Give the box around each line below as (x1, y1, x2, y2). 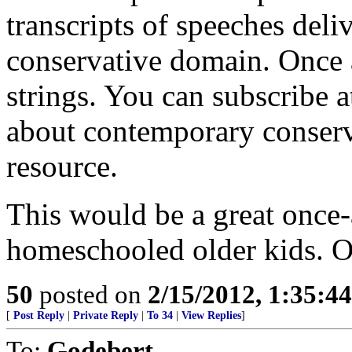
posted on (33, 280, 148, 309)
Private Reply (73, 310, 138, 321)
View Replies (181, 310, 241, 321)
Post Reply (13, 310, 64, 321)
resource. (6, 149, 118, 183)
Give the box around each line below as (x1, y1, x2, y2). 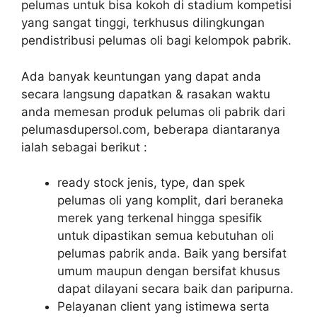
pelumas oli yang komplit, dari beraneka (57, 193, 284, 207)
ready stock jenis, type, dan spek (57, 175, 245, 190)
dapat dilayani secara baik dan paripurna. (57, 282, 294, 296)
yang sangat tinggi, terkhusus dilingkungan (21, 16, 265, 30)
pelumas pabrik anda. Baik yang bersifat (57, 246, 287, 260)
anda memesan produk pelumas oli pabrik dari (21, 104, 285, 119)
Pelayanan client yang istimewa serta (57, 299, 270, 313)
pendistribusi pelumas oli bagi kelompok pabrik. (21, 33, 292, 47)
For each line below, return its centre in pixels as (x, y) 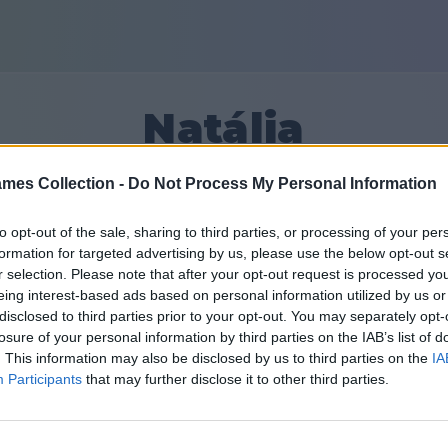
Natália (224, 128)
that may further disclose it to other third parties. (235, 379)
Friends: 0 (390, 269)
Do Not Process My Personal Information (282, 184)
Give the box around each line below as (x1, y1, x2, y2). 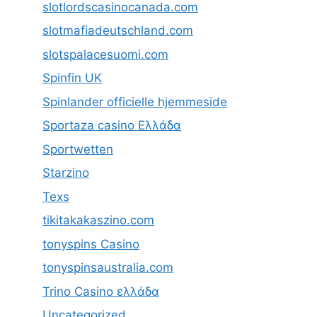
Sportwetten (42, 142, 113, 156)
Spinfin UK (42, 71, 102, 86)
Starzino (42, 166, 89, 180)
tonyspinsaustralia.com (42, 260, 173, 275)
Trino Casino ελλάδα (42, 284, 159, 299)
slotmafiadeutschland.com (42, 23, 193, 38)
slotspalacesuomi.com (42, 47, 168, 62)
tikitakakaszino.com (42, 213, 154, 228)
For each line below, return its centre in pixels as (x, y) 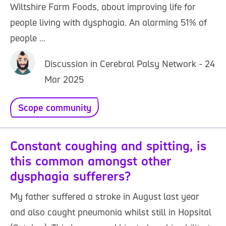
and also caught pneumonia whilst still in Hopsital (111, 212)
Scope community (54, 107)
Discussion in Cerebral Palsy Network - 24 (130, 64)
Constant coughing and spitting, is (108, 146)
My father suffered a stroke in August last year (105, 196)
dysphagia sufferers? (70, 176)
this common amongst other (91, 161)
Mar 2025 (64, 79)
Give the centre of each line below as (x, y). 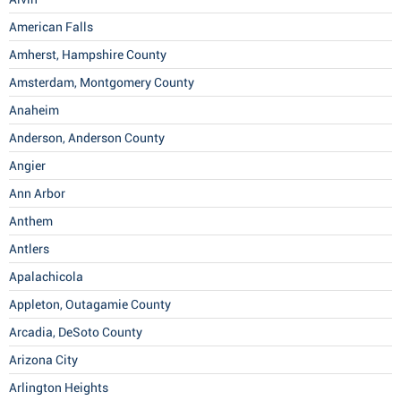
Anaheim (34, 111)
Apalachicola (46, 277)
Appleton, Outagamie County (90, 305)
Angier (27, 166)
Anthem (31, 222)
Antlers (29, 249)
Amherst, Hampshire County (88, 55)
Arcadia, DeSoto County (76, 333)
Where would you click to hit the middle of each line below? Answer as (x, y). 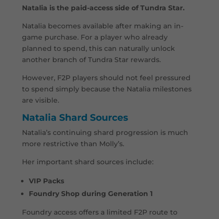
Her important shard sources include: (88, 162)
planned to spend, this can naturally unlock (98, 49)
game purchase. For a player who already (95, 37)
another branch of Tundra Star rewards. (91, 60)
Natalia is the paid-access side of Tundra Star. (103, 8)
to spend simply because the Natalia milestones (107, 89)
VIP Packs (46, 181)
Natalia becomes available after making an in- (102, 26)
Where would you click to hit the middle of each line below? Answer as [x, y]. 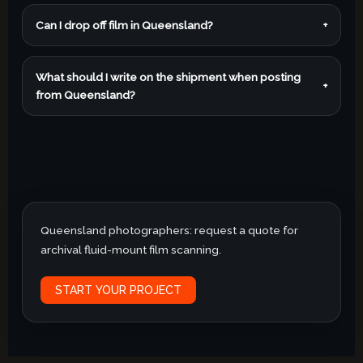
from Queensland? [86, 94]
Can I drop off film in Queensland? [125, 25]
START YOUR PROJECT [119, 290]
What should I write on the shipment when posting [169, 77]
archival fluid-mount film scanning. [131, 249]
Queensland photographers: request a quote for [170, 230]
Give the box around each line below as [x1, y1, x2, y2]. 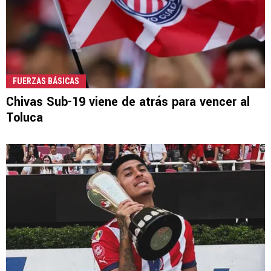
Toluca [6, 108, 43, 126]
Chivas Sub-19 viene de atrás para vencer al [6, 93, 250, 111]
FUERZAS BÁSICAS [13, 76, 79, 86]
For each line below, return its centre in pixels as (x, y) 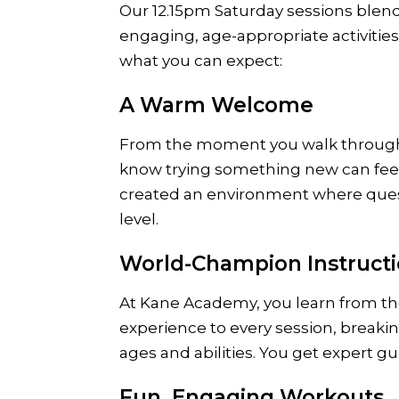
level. (139, 220)
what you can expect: (201, 61)
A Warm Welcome (217, 106)
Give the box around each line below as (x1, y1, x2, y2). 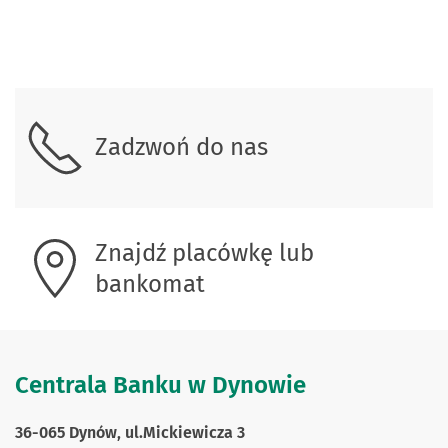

> _DIRECTIONS_: Leave the images behind and write out every entry exactly.

> _COMPLETED TASK_:
Give the box around each line below as (x1, y1, x2, y2). 
posted on (33, 280, 148, 309)
Private Reply (73, 310, 138, 321)
View Replies (181, 310, 241, 321)
Post Reply (13, 310, 64, 321)
resource. (6, 149, 118, 183)
Give the box around each line below as (x1, y1, x2, y2). 
pelumas oli yang komplit, dari beraneka (57, 193, 284, 207)
ready stock jenis, type, dan spek (57, 175, 245, 190)
dapat dilayani secara baik dan paripurna. (57, 282, 294, 296)
yang sangat tinggi, terkhusus dilingkungan (21, 16, 265, 30)
pelumas pabrik anda. Baik yang bersifat (57, 246, 287, 260)
anda memesan produk pelumas oli pabrik dari (21, 104, 285, 119)
Pelayanan client yang istimewa serta (57, 299, 270, 313)
pendistribusi pelumas oli bagi kelompok pabrik. (21, 33, 292, 47)
For each line below, return its centre in pixels as (x, y) 
Natália (224, 128)
that may further disclose it to other third parties. (235, 379)
Friends: 0 (390, 269)
Do Not Process My Personal Information (282, 184)
Give the box around each line below as (x1, y1, x2, y2). 
Sportwetten (42, 142, 113, 156)
Spinfin UK (42, 71, 102, 86)
Starzino (42, 166, 89, 180)
tonyspinsaustralia.com (42, 260, 173, 275)
Trino Casino ελλάδα (42, 284, 159, 299)
slotmafiadeutschland.com (42, 23, 193, 38)
slotspalacesuomi.com (42, 47, 168, 62)
tikitakakaszino.com (42, 213, 154, 228)
For each line below, return its centre in pixels as (x, y) 
and also caught pneumonia whilst still in Hopsital (111, 212)
Scope community (54, 107)
Discussion in Cerebral Palsy Network - 24 (130, 64)
Constant coughing and spitting, is (108, 146)
My father suffered a stroke in August last year (105, 196)
dysphagia sufferers? (70, 176)
this common amongst other (91, 161)
Mar 2025 (64, 79)
Give the centre of each line below as (x, y). 
Anaheim (34, 111)
Apalachicola (46, 277)
Appleton, Outagamie County (90, 305)
Angier (27, 166)
Anthem (31, 222)
Antlers (29, 249)
Amherst, Hampshire County (88, 55)
Arcadia, DeSoto County (76, 333)
Where would you click to hit the middle of each line below? Answer as (x, y). 
Her important shard sources include: (88, 162)
planned to spend, this can naturally unlock (98, 49)
game purchase. For a player who already (95, 37)
another branch of Tundra Star rewards. (91, 60)
Natalia is the paid-access side of Tundra Star. (103, 8)
to spend simply because the Natalia milestones (107, 89)
VIP Packs (46, 181)
Natalia becomes available after making an in- (102, 26)
Where would you click to hit the middle of each line below? Answer as [x, y]. 
from Queensland? [86, 94]
Can I drop off film in Queensland? [125, 25]
START YOUR PROJECT [119, 290]
What should I write on the shipment when posting [169, 77]
archival fluid-mount film scanning. [131, 249]
Queensland photographers: request a quote for [170, 230]
Give the box around each line below as [x1, y1, x2, y2]. 
Toluca [6, 108, 43, 126]
Chivas Sub-19 viene de atrás para vencer al [6, 93, 250, 111]
FUERZAS BÁSICAS [13, 76, 79, 86]
For each line below, return its centre in pixels as (x, y) 
level. (139, 220)
what you can expect: (201, 61)
A Warm Welcome (217, 106)
Give the box around each line below as (x1, y1, x2, y2). 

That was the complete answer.